Task inputs >>
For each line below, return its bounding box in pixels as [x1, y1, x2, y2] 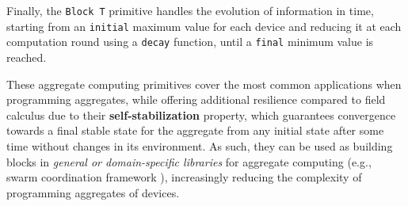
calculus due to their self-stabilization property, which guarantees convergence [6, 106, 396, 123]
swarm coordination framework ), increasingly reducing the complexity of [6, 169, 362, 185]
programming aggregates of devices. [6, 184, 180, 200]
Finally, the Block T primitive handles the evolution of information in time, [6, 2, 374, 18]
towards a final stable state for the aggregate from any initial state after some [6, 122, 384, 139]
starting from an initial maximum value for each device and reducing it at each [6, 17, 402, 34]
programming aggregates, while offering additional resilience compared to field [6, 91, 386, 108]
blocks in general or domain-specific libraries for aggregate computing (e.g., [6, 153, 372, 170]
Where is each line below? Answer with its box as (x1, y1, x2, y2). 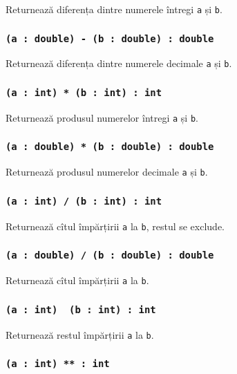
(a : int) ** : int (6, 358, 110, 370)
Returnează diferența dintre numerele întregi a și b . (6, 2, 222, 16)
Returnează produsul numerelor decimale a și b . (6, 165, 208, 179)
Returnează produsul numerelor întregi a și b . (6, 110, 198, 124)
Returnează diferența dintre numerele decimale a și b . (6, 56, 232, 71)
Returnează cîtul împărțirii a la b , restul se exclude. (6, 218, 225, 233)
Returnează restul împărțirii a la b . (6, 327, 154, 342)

--

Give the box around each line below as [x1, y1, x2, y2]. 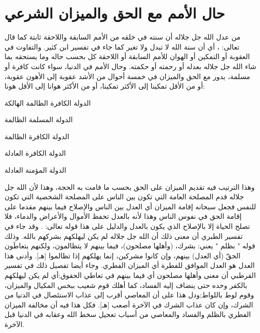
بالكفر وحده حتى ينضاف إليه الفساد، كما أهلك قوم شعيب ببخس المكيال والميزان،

--

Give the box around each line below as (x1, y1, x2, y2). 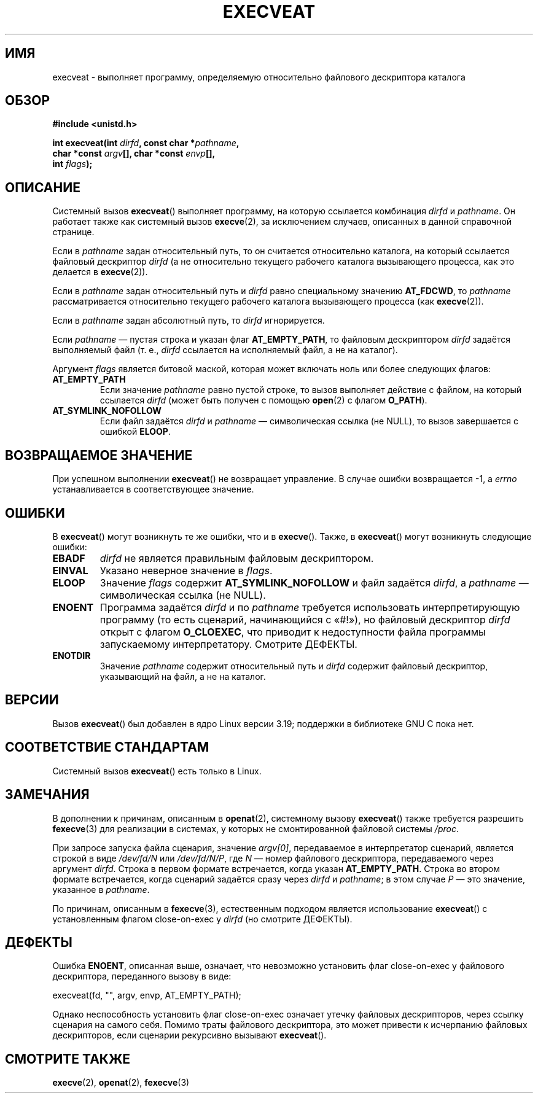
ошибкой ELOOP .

Work instruction >> Would you print exactly and only the lines of the material above that run from the line with "Returnează produsul numerelor decimale" through the line with "Returnează restul împărțirii", both included?

Exercise solution >>
Returnează produsul numerelor decimale a și b . (6, 165, 208, 179)
Returnează produsul numerelor întregi a și b . (6, 110, 198, 124)
Returnează diferența dintre numerele decimale a și b . (6, 56, 232, 71)
Returnează cîtul împărțirii a la b , restul se exclude. (6, 218, 225, 233)
Returnează restul împărțirii a la b . (6, 327, 154, 342)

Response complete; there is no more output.